<<<<

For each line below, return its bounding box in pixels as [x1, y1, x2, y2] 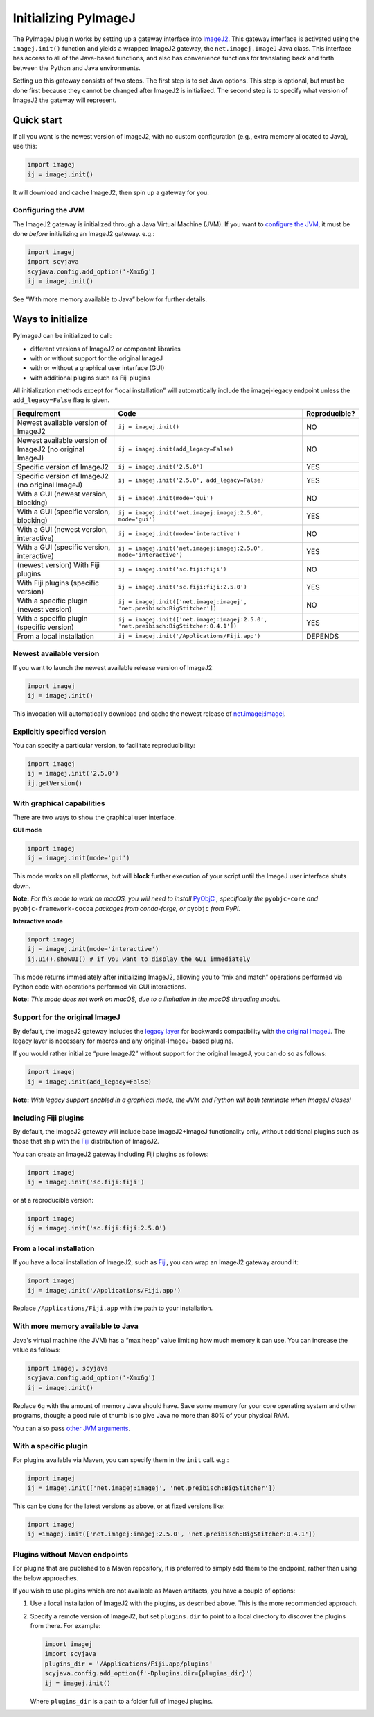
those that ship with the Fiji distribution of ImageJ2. [12, 1137, 159, 1146]
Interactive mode [12, 916, 64, 925]
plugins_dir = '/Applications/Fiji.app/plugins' [44, 1659, 213, 1668]
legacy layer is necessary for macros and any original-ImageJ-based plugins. [12, 1037, 234, 1045]
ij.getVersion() [27, 779, 83, 787]
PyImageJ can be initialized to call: [12, 332, 112, 340]
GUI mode [12, 826, 42, 834]
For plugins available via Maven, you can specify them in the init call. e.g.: [12, 1455, 229, 1464]
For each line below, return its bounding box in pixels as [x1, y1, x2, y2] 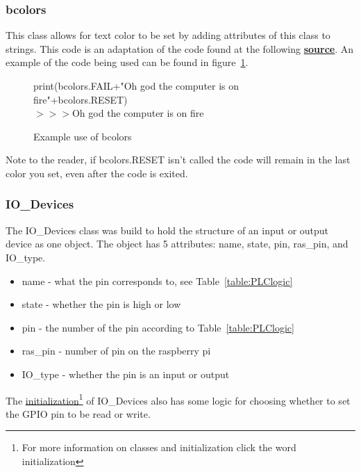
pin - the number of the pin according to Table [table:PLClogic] [22, 320, 294, 334]
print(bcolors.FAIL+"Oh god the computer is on [33, 79, 240, 92]
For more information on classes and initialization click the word [22, 440, 296, 455]
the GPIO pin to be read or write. [6, 406, 151, 421]
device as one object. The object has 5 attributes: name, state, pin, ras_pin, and [6, 236, 349, 251]
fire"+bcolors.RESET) [33, 92, 128, 106]
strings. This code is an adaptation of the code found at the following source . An [6, 41, 354, 56]
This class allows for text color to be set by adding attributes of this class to [6, 28, 330, 42]
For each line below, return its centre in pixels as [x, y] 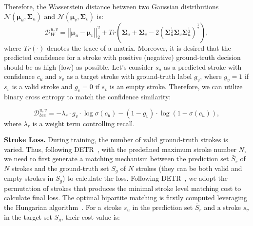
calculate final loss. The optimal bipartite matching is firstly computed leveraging [126, 198]
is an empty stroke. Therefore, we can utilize [176, 86]
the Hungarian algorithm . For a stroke [63, 207]
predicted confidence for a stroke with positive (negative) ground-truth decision [122, 57]
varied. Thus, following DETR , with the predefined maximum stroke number [120, 149]
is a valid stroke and [42, 86]
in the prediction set [163, 207]
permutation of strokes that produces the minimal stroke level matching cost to [123, 188]
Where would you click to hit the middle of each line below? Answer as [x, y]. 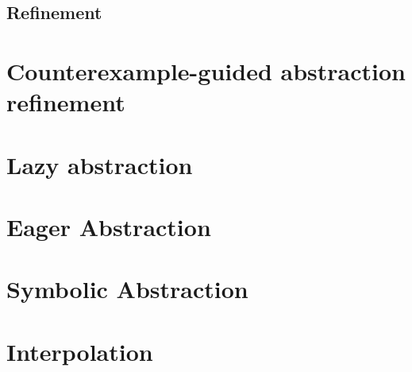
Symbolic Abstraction [127, 289]
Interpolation [80, 351]
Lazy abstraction [100, 164]
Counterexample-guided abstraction [206, 70]
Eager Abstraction [109, 226]
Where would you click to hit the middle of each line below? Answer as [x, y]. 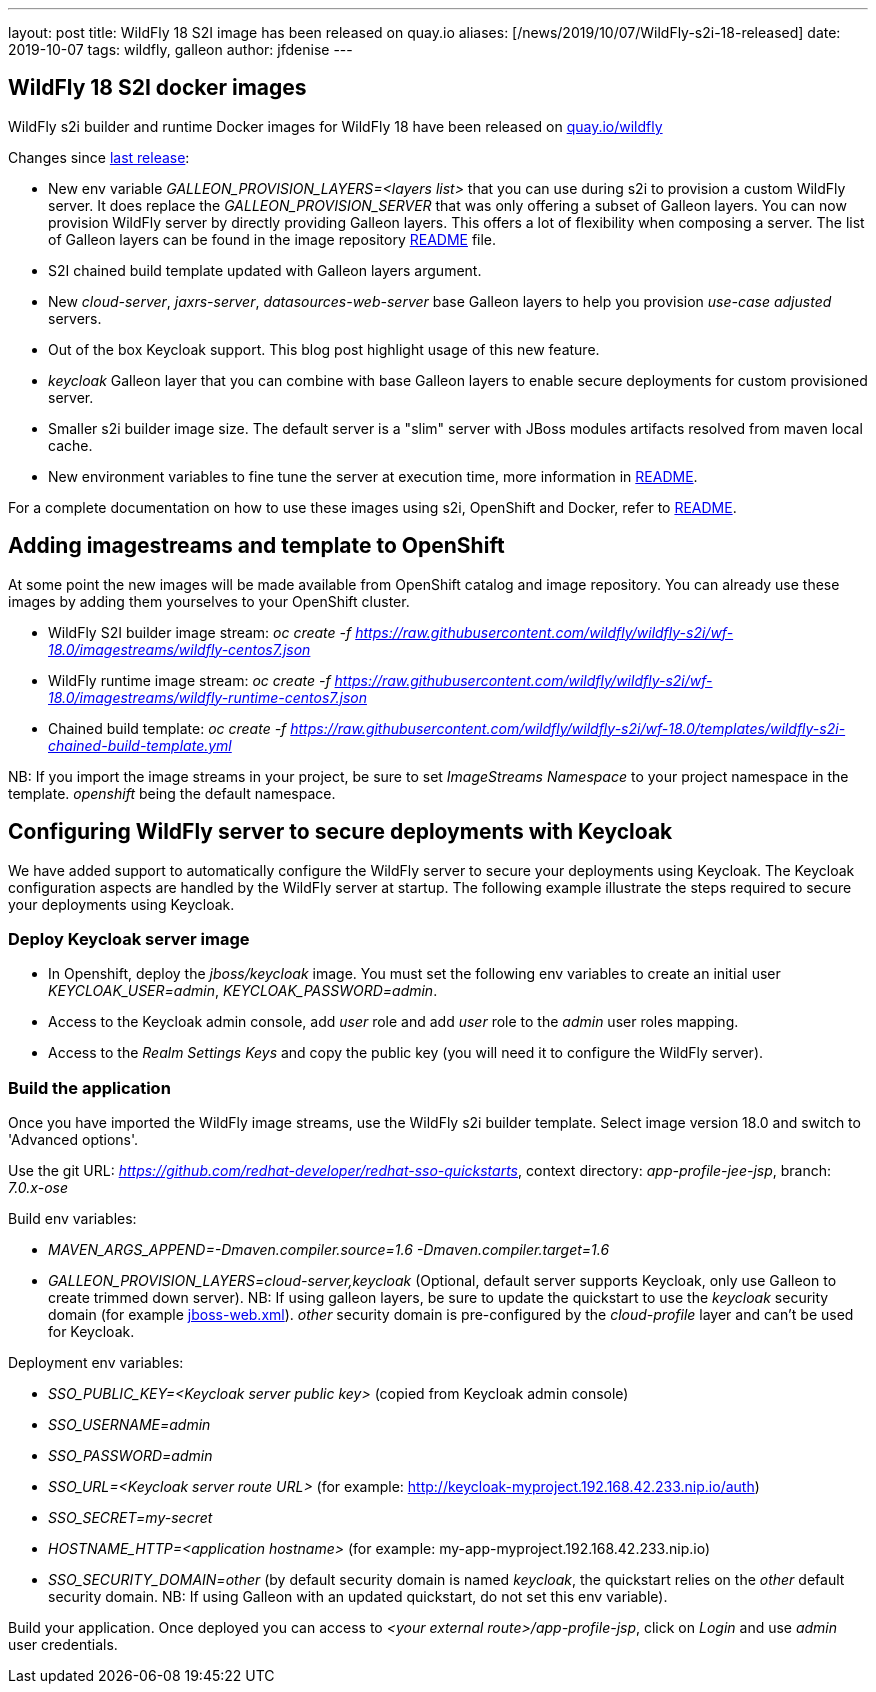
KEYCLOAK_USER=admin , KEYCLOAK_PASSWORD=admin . [243, 991]
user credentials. [63, 1645]
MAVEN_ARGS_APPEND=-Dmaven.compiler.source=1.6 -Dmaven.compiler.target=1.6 [329, 1250]
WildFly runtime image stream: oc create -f [189, 680]
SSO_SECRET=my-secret [130, 1518]
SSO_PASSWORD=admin [130, 1456]
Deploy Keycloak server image [129, 938]
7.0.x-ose [38, 1188]
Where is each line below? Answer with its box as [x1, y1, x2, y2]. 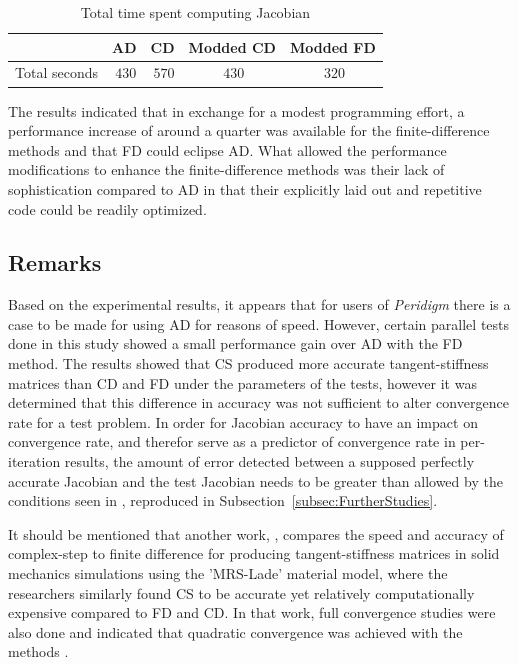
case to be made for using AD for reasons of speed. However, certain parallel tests [8, 313, 510, 334]
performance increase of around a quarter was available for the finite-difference [8, 120, 490, 141]
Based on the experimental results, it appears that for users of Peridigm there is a [8, 294, 511, 315]
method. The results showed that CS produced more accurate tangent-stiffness [8, 353, 489, 374]
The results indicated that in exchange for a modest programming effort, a [8, 100, 465, 121]
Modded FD [289, 36, 376, 57]
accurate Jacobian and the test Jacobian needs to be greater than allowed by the [8, 470, 503, 491]
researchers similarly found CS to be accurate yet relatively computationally [8, 582, 475, 603]
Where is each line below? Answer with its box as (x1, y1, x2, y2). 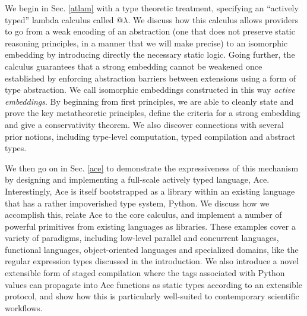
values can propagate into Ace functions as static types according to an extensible (5, 278, 303, 290)
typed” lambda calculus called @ (5, 13, 124, 26)
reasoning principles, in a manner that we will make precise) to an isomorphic (5, 36, 288, 49)
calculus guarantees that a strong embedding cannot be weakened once (5, 60, 262, 72)
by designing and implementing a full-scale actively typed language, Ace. (5, 173, 270, 186)
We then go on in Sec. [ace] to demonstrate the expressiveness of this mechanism (5, 161, 299, 174)
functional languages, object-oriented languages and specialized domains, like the (5, 243, 299, 255)
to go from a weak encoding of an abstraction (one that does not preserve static (5, 25, 295, 37)
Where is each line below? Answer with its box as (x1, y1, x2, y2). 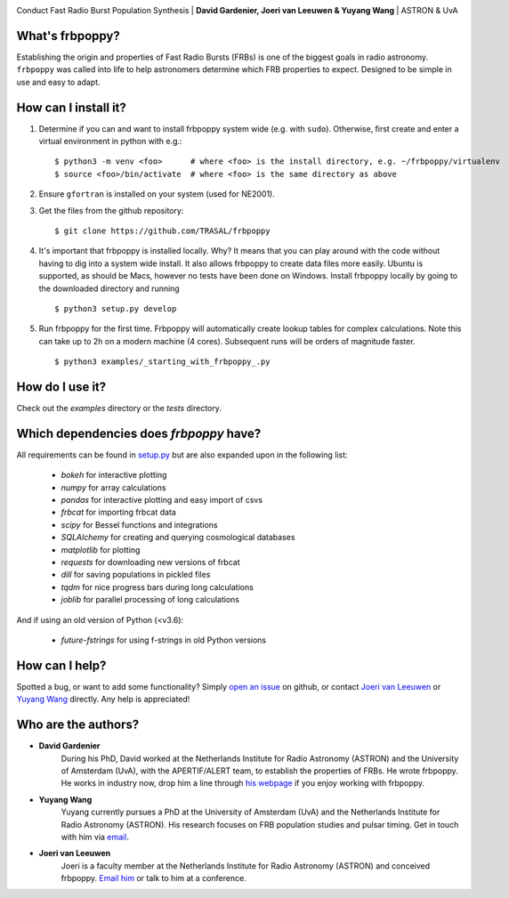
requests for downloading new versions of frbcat (61, 557, 240, 567)
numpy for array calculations (61, 481, 166, 493)
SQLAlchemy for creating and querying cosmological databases (61, 532, 295, 543)
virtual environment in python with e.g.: (38, 135, 182, 146)
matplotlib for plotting (61, 544, 141, 555)
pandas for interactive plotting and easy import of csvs (61, 495, 263, 506)
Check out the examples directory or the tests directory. (16, 402, 222, 413)
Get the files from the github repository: (38, 205, 184, 215)
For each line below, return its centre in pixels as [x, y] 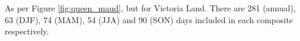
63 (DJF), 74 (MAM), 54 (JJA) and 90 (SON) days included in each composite [149, 19]
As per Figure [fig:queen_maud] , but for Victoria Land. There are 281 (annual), [150, 8]
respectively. [27, 31]
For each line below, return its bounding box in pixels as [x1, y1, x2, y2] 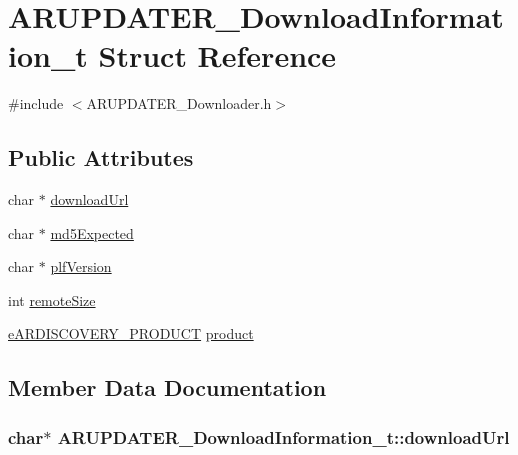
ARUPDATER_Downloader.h [86, 93, 272, 114]
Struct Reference [98, 35, 337, 76]
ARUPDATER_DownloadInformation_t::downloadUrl [57, 424, 510, 449]
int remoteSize [8, 289, 96, 310]
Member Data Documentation [8, 372, 327, 403]
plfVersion [50, 256, 112, 277]
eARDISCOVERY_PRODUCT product [8, 323, 254, 344]
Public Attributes [8, 142, 194, 173]
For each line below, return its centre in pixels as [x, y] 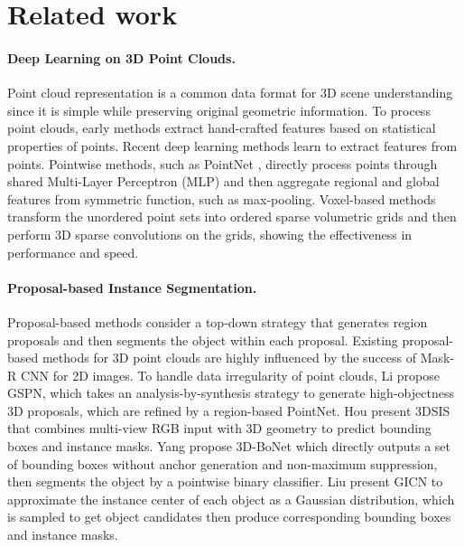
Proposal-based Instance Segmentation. [132, 287]
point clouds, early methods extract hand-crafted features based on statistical [222, 128]
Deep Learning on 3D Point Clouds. [121, 57]
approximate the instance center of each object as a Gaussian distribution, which [231, 499]
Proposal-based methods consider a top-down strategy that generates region [218, 321]
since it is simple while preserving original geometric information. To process [219, 110]
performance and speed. [73, 252]
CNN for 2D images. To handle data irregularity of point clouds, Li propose [230, 375]
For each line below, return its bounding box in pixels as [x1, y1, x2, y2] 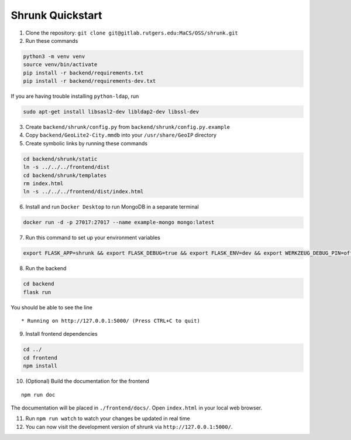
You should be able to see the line [11, 303, 93, 311]
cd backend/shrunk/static [23, 155, 98, 162]
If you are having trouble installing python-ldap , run [11, 93, 139, 100]
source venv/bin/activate [23, 62, 98, 68]
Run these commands [25, 37, 78, 44]
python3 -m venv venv [23, 53, 85, 60]
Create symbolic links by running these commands [25, 139, 148, 146]
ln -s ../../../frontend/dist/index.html [23, 188, 144, 195]
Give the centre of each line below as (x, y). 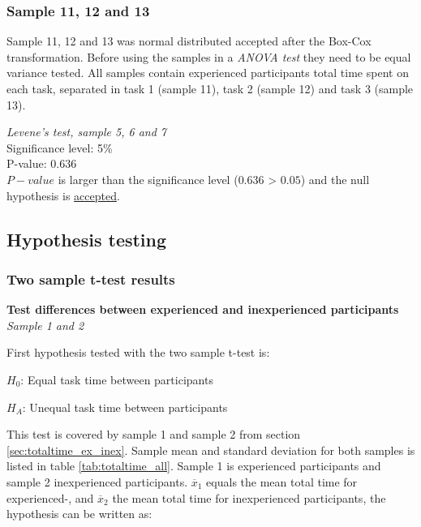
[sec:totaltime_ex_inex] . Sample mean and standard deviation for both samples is (211, 450)
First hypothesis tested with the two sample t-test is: (138, 352)
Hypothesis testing (87, 239)
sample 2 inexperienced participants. (97, 481)
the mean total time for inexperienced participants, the (249, 497)
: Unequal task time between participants (125, 407)
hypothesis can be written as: (79, 514)
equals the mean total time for (282, 481)
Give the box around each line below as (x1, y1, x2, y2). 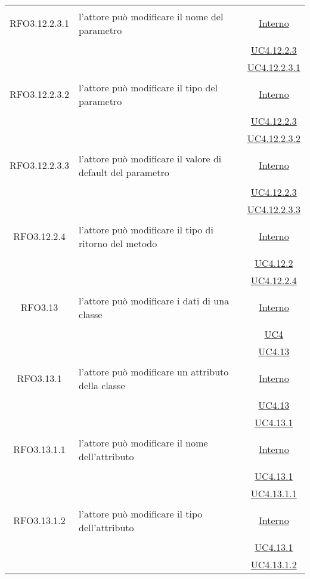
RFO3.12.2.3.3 (10, 158, 70, 172)
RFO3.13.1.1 (13, 442, 66, 456)
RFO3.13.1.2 (13, 513, 66, 527)
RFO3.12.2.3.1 (10, 16, 70, 30)
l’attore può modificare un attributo (79, 364, 229, 378)
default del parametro (79, 165, 169, 179)
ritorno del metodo (79, 236, 157, 250)
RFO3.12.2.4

>>>>

TASK — Bring together every line in the entries that holds the string "according".

SOLUTION FOR THIS EXERCISE —
pin - the number of the pin according to Table [table:PLClogic] [22, 320, 294, 334]
values can propagate into Ace functions as static types according to an extensible (5, 278, 303, 290)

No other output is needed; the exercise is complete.